An Innovative Model for Teaching Communications Skills In the Engineering Curriculum Key Words: Communication, ABET, Recognition, Assessment

Abstract

In 2005, two events occurred that provided the university with an opportunity to create an innovative model for teaching communication skills in the undergraduate engineering curriculum. The first was a restructuring of the English department resulting in the loss of substantial number of instructors who had taught lower-level composition courses. This made it difficult for our engineering students to obtain technical writing skills demanded by ABET and prospective employers. The second was the creation of a campus-wide communication initiative enabled by a grant from a generous alumnus. A key element of this program dictated that communication skills be integrated into existing courses in the various disciplines. During the ensuing three years, these two events have evolved into an innovative, sustainable model that has yielded substantial benefits for our university, the engineering faculty, and our students.
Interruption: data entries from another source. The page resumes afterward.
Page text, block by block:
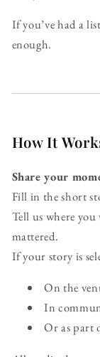
If you’ve had a
enough.
How It
Share your
Fill in the short
Tell us where
mattered.
If your story is
On the
In
Or as part
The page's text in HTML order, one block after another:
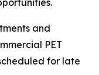
and
PET
for late
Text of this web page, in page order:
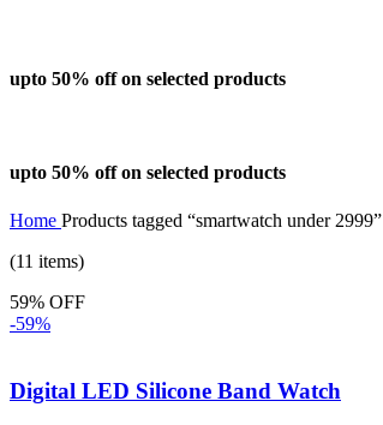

At the start of our initiative, reservations voiced include such concerns as loss of technical content in the engineering course, workload increase for both students and engineering faculty, and value of results. Meeting these concerns required the development of an intensive workshop for designated faculty, creation of a facility staffed with dedicated professionals and equipped with specialized equipment, and other support mechanisms.

Analysis has shown that the university’s investment in the various elements of our current program compare quite favorably with the costs associated with the number of instructors previously used in teaching writing. Looking beyond the fiscal comparisons, it has been observed that a significant number of additional benefits accrued with this model integrating communication into designated engineering courses of each department. Whereas the previous model focused only on writing, this new approach takes a broader view of communication including an oral and a visual element. Rather than being taught as a general education course across campus, the integrated format for teaching these skills now engages the engineering faculty in a collaborative environment with resources drawn from within the College of Engineering.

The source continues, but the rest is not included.